(GIVEN ENTRIES Opens)

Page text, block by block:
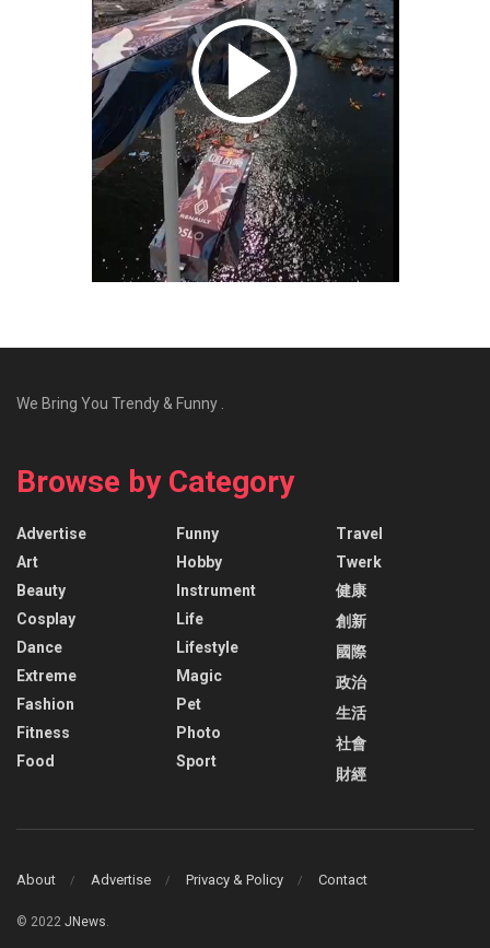
We Bring You Trendy & Funny .
Browse by Category
Advertise
Art
Beauty
Cosplay
Dance
Extreme
Fashion
Fitness
Food
Funny
Hobby
Instrument
Life
Lifestyle
Magic
Pet
Photo
Sport
Travel
Twerk
健康
創新
國際
政治
生活
社會
財經
About Advertise Privacy & Policy Contact
© 2022 JNews.
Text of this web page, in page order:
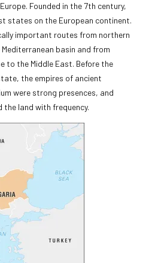
Founded in the 7th century,
states on the European continent.
important routes from northern
basin and from
to the Middle East. Before the
the empires of ancient
were strong presences, and
land with frequency.
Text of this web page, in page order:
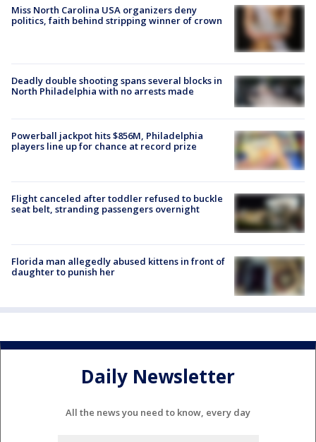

(GIVEN ENTRIES Closes)

Strip the images and reproduce the remaining records precisely.

Page text, block by block:
We Bring You Trendy & Funny .
Browse by Category
Advertise
Art
Beauty
Cosplay
Dance
Extreme
Fashion
Fitness
Food
Funny
Hobby
Instrument
Life
Lifestyle
Magic
Pet
Photo
Sport
Travel
Twerk
健康
創新
國際
政治
生活
社會
財經
About Advertise Privacy & Policy Contact
© 2022 JNews.
Text of this web page, in page order:
Founded in the 7th century,
states on the European continent.
important routes from northern
basin and from
to the Middle East. Before the
the empires of ancient
were strong presences, and
land with frequency.
Text of this web page, in page order:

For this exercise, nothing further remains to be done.